● **Stored items from a collection**
=====
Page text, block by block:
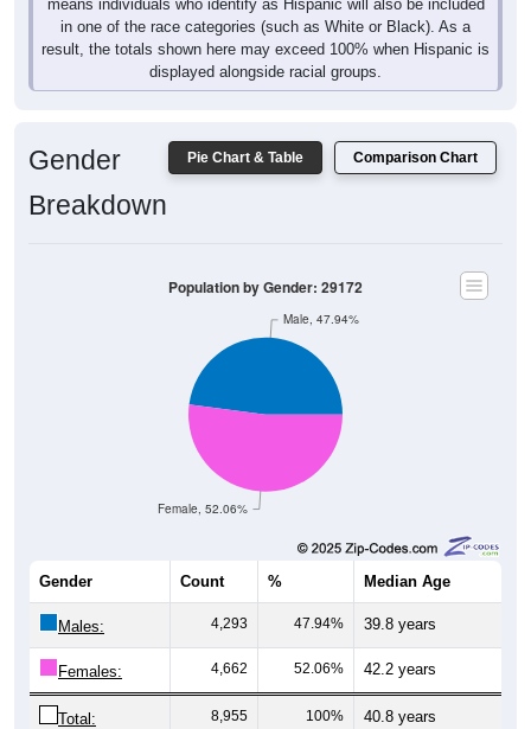
means individuals who identify as Hispanic will also be included
in one of the race categories (such as White or Black). As a
result, the totals shown here may exceed 100% when Hispanic is
displayed alongside racial groups.
Pie Chart & Table Comparison Chart
Gender
Breakdown
Female, 52.06%
Male, 47.94%
Population by Gender: 29172
Gender Count % Median Age
Males: 4,293 47.94% 39.8 years
Females: 4,662 52.06% 42.2 years
Total: 8,955 100% 40.8 years
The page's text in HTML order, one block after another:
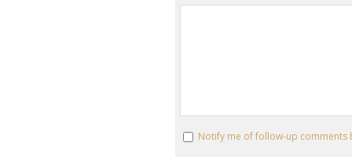
Notify me of follow-up comments
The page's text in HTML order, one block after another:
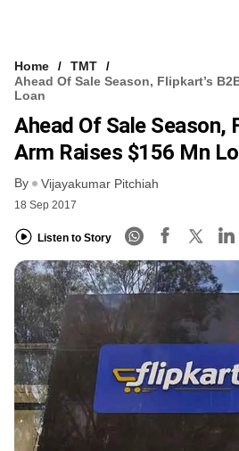
Home
TMT
Ahead Of Sale Season, Flipkart’s
Loan
Ahead Of Sale Season,
Arm Raises $156 Mn
By Vijayakumar Pitchiah
18 Sep 2017
Listen to Story
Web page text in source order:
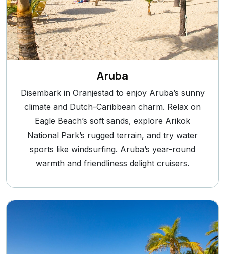
Aruba
Disembark in Oranjestad to enjoy Aruba’s sunny
climate and Dutch-Caribbean charm. Relax on
Eagle Beach’s soft sands, explore Arikok
National Park’s rugged terrain, and try water
sports like windsurfing. Aruba’s year-round
warmth and friendliness delight cruisers.
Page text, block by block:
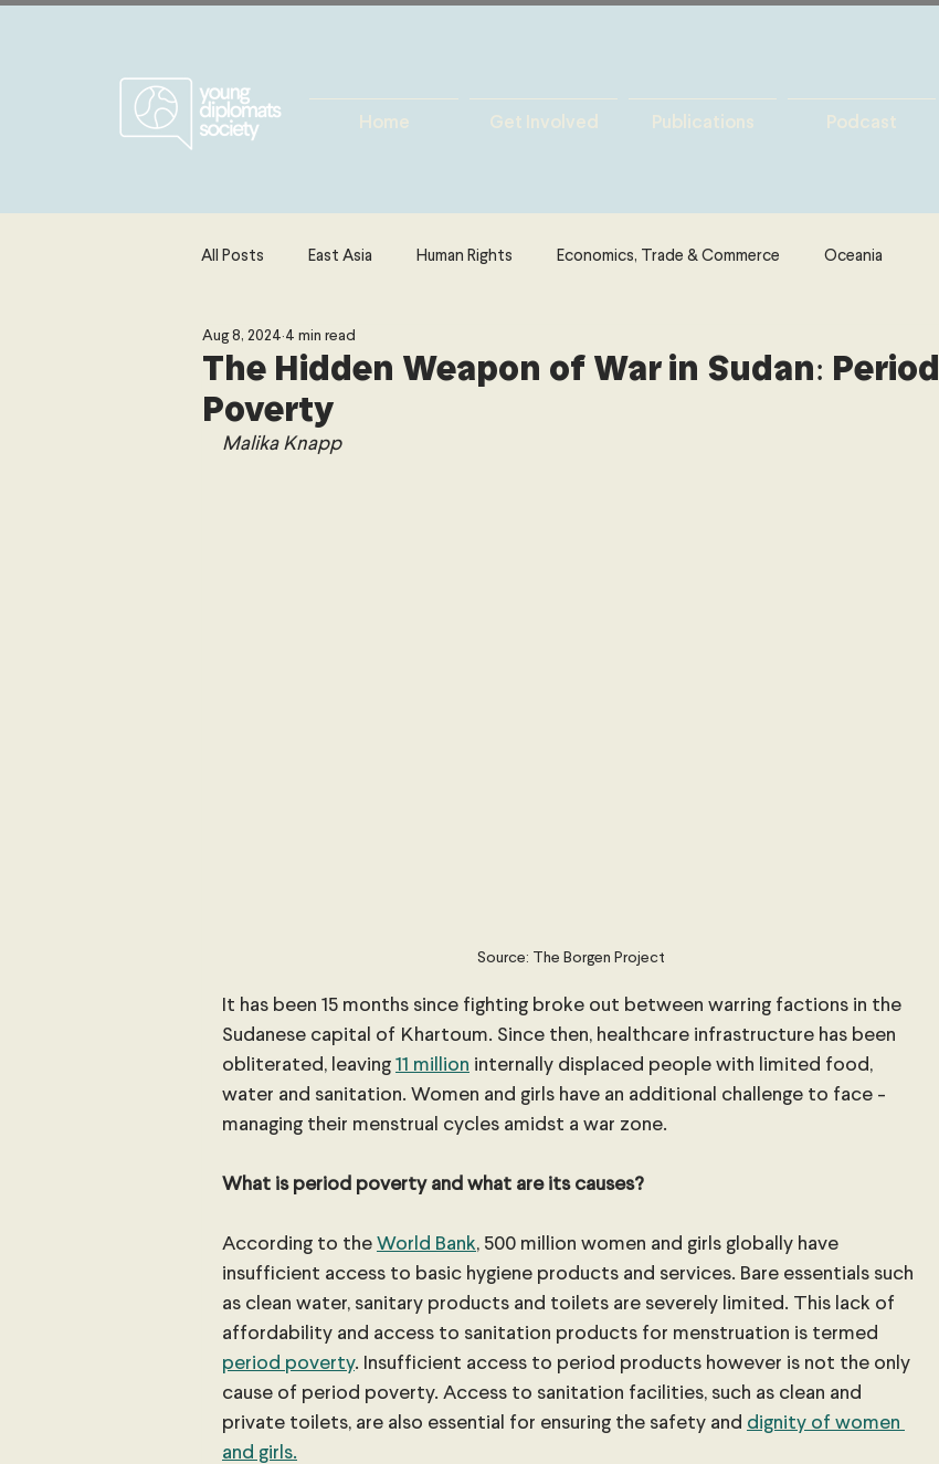
Home Get Involved Publications Podcast
All Posts East Asia Human Rights Economics, Trade & Commerce Oceania
Europe Energy, Environment & Resources
The Middle East & North Africa
The Hidden Weapon of War in Sudan: Period
Poverty
Aug 8, 2024 4 min read
Malika Knapp
Source: The Borgen Project
It has been 15 months since fighting broke out between warring factions in the
Sudanese capital of Khartoum. Since then, healthcare infrastructure has been
obliterated, leaving 11 million internally displaced people with limited food,
water and sanitation. Women and girls have an additional challenge to face -
managing their menstrual cycles amidst a war zone.
What is period poverty and what are its causes?
According to the World Bank, 500 million women and girls globally have
insufficient access to basic hygiene products and services. Bare essentials such
as clean water, sanitary products and toilets are severely limited. This lack of
affordability and access to sanitation products for menstruation is termed
period poverty. Insufficient access to period products however is not the only
cause of period poverty. Access to sanitation facilities, such as clean and
private toilets, are also essential for ensuring the safety and dignity of women
and girls.
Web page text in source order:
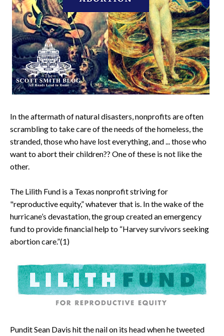
In the aftermath of natural disasters, nonprofits are often
scrambling to take care of the needs of the homeless, the
stranded, those who have lost everything, and ... those who
want to abort their children?? One of these is not like the
other.
The Lilith Fund is a Texas nonprofit striving for
"reproductive equity,” whatever that is. In the wake of the
hurricane’s devastation, the group created an emergency
fund to provide financial help to “Harvey survivors seeking
abortion care.”(1)
Pundit Sean Davis hit the nail on its head when he tweeted
=====
● **Problem details**
Go through the data and return each line where the word "have" appears.

● **Exercise response**
water and sanitation. Women and girls have an additional challenge to face -
According to the World Bank, 500 million women and girls globally have
stranded, those who have lost everything, and ... those who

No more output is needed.